Objective 1: Profile and QA the Data
Read in the AirBnB listings data, calculate basic profiling metrics, change column datatypes as necessary, and filter down to only Paris Listings.
- cast the date columns as datetime
- Filter the data down to rows where the city is Paris, and keep only the columns ‘host_since’, ‘neighbourhood’, ‘city’, ‘accommodates’, and ‘price’
- QA the Paris listings data: check for missing values and calculate the minimum, maximum, and average for each numeric field
Objective 2: Prepare the Data for Visualization
Produce DataFrames that will be used in visualizations by aggregating and manipulating the listings data in several ways.
- Create a table named paris_listings_neighbourhood that groups Paris listings by 'neighbourhood' and calculates the mean price (sorted low to high)

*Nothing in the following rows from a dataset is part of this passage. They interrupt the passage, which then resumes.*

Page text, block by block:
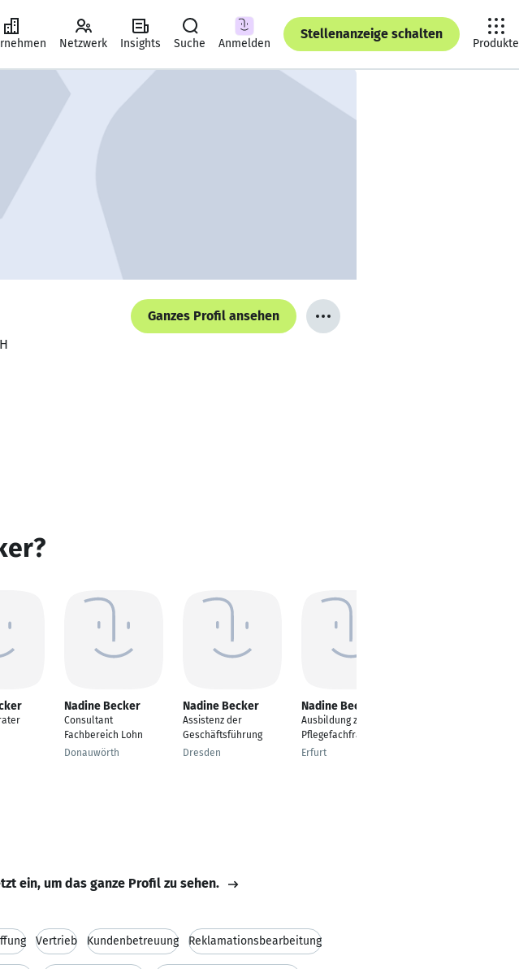
Netzwerk Insights Suche Anmelden
Stellenanzeige schalten
Produkte
Ganzes Profil ansehen
Nadine Becker
Consultant
Fachbereich Lohn
Donauwörth
Nadine Becker
Assistenz der
Geschäftsführung
Dresden
Nadine Becker
Ausbildung zur
Pflegefachfrau
Erfurt
ein, um das ganze Profil zu sehen.
Vertrieb Kundenbetreuung Reklamationsbearbeitung
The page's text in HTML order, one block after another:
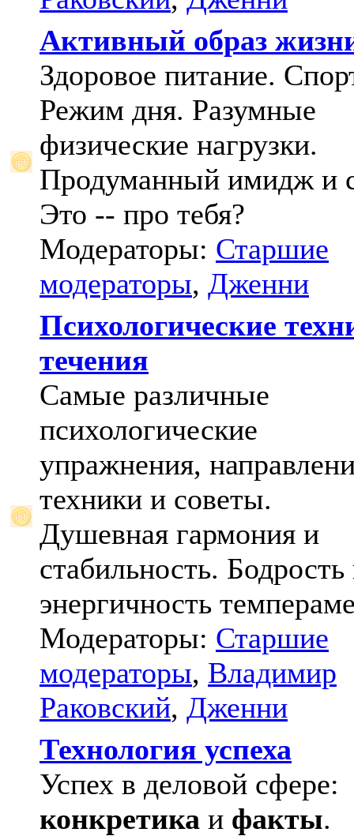
Активный образ
Здоровое питание.
Режим дня. Разумные
физические нагрузки.
Продуманный имидж и
Это -- про тебя?
Модераторы: Старшие
модераторы, Дженни
Психологические
течения
Самые различные
психологические
упражнения,
техники и советы.
Душевная гармония и
стабильность. Бодрость
энергичность
Модераторы: Старшие
модераторы, Владимир
Раковский, Дженни
Технология успеха
Успех в деловой сфере:
конкретика и факты.

- Create a table named paris_listings_accomodations, filter down to the most expensive neighborhood, group by the ‘accommodations’ column, and add the mean price for each value of ‘accommodates’ (sorted low to high)
- Create a table called paris_listings_over_time grouped by the ‘host_since’ year, and calculate the average price and count of rows representing the number of new hosts.

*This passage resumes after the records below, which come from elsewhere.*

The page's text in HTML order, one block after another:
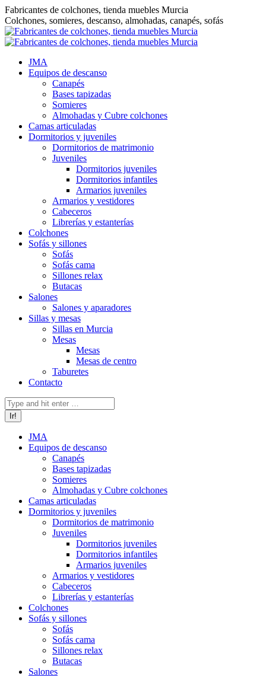
Saltar
al
contenido
Fabricantes de colchones, tienda muebles Murcia
Colchones, somieres, descanso, almohadas, canapés, sofás
JMA
Equipos de descanso
Canapés
Bases tapizadas
Somieres
Almohadas y Cubre colchones
Camas articuladas
Dormitorios y juveniles
Dormitorios de matrimonio
Juveniles
Dormitorios juveniles
Dormitorios infantiles
Armarios juveniles
Armarios y vestidores
Cabeceros
Librerías y estanterías
Colchones
Sofás y sillones
Sofás
Sofás cama
Sillones relax
Butacas
Salones
Salones y aparadores
Sillas y mesas
Sillas en Murcia
Mesas
Mesas
Mesas de centro
Taburetes
Contacto
Buscar:
JMA
Equipos de descanso
Canapés
Bases tapizadas
Somieres
Almohadas y Cubre colchones
Camas articuladas
Dormitorios y juveniles
Dormitorios de matrimonio
Juveniles
Dormitorios juveniles
Dormitorios infantiles
Armarios juveniles
Armarios y vestidores
Cabeceros
Librerías y estanterías
Colchones
Sofás y sillones
Sofás
Sofás cama
Sillones relax
Butacas
Salones
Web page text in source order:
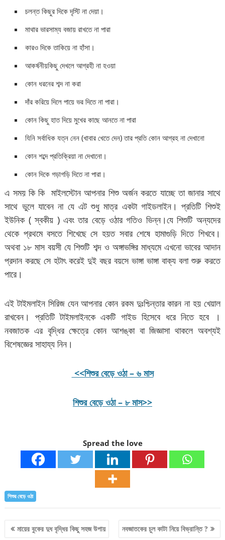
চলন্ত কিছুর দিকে দৃস্টি না দেয়া।
মাথার ভারসাম্য বজায় রাখতে না পারা
কারও দিকে তাকিয়ে না হাঁসা।
আকর্ষনীয়কিছু দেখলে আগ্রহী না হওয়া
কোন ধরনের শব্দ না করা
দাঁর করিয়ে দিলে পায়ে ভর দিতে না পারা।
কোন কিছু হাত দিয়ে মুখের কাছে আনতে না পারা
যিনি সর্বাধিক যত্ন নেন (খাবার খেতে দেন) তার প্রতি কোন আগ্রহ না দেখানো
কোন শব্দে প্রতিক্রিয়া না দেখানো।
কোন দিকে গড়াগড়ি দিতে না পারা।
এ সময় কি কি মাইলস্টোন আপনার শিশু অর্জন করতে যাচ্ছে তা জানার সাথে
সাথে ভুলে যাবেন না যে এট শুধু মাত্র একটা গাইডলাইন। প্রতিটি শিশুই
ইউনিক ( স্বকীয় ) এবং তার বেড়ে ওঠার গতিও ভিন্ন।যে শিশুটি অন্যদের
থেকে প্রথমে বসতে শিখেছে সে হয়ত সবার শেষে হামাগুড়ি দিতে শিখবে।
অথবা ১৮ মাস বয়সী যে শিশুটি শব্দ ও অঙ্গাভঙ্গির মাধ্যমে এখনো ভাবের আদান
প্রদান করছে সে হটাৎ করেই দুই বছর বয়সে ভাঙ্গা ভাঙ্গা বাক্য বলা শুরু করতে
পারে।
এই টাইমলাইন সিরিজ যেন আপনার কোন রকম দুঃশ্চিন্তার কারন না হয় খেয়াল
রাখবেন। প্রতিটি টাইমলাইনকে একটি গাইড হিসেবে ধরে নিতে হবে ।
নবজাতক এর বৃদ্ধির ক্ষেত্রে কোন আশঙ্কা বা জিজ্ঞাসা থাকলে অবশ্যই
বিশেষজ্ঞের সাহায্য নিন।
<<শিশুর বেড়ে ওঠা – ৬ মাস
শিশুর বেড়ে ওঠা – ৮ মাস>>
Spread the love
শিশুর বেড়ে ওঠা
Post
মায়ের বুকের দুধ বৃদ্ধির কিছু সহজ উপায় নবজাতকের চুল কাটা নিয়ে বিভ্রান্তি ?

Objective 3: Visualize the data and summarize the findings
- Build visuals to show the number of new hosts by year, overall average price by year and neighborhood, and average price for various listings in Paris' most expensive neighborhood.
Based on your findings, what insights do you have about the impact of the 2015 regulations on new hosts and prices?
The regulations on new hosts caused the number of new Airbnb locations to drop and the prices of the existing ones to go back up.
Bonus:
I added an interactive map with plotly that shows each Airbnb available, its name, and neighborhood.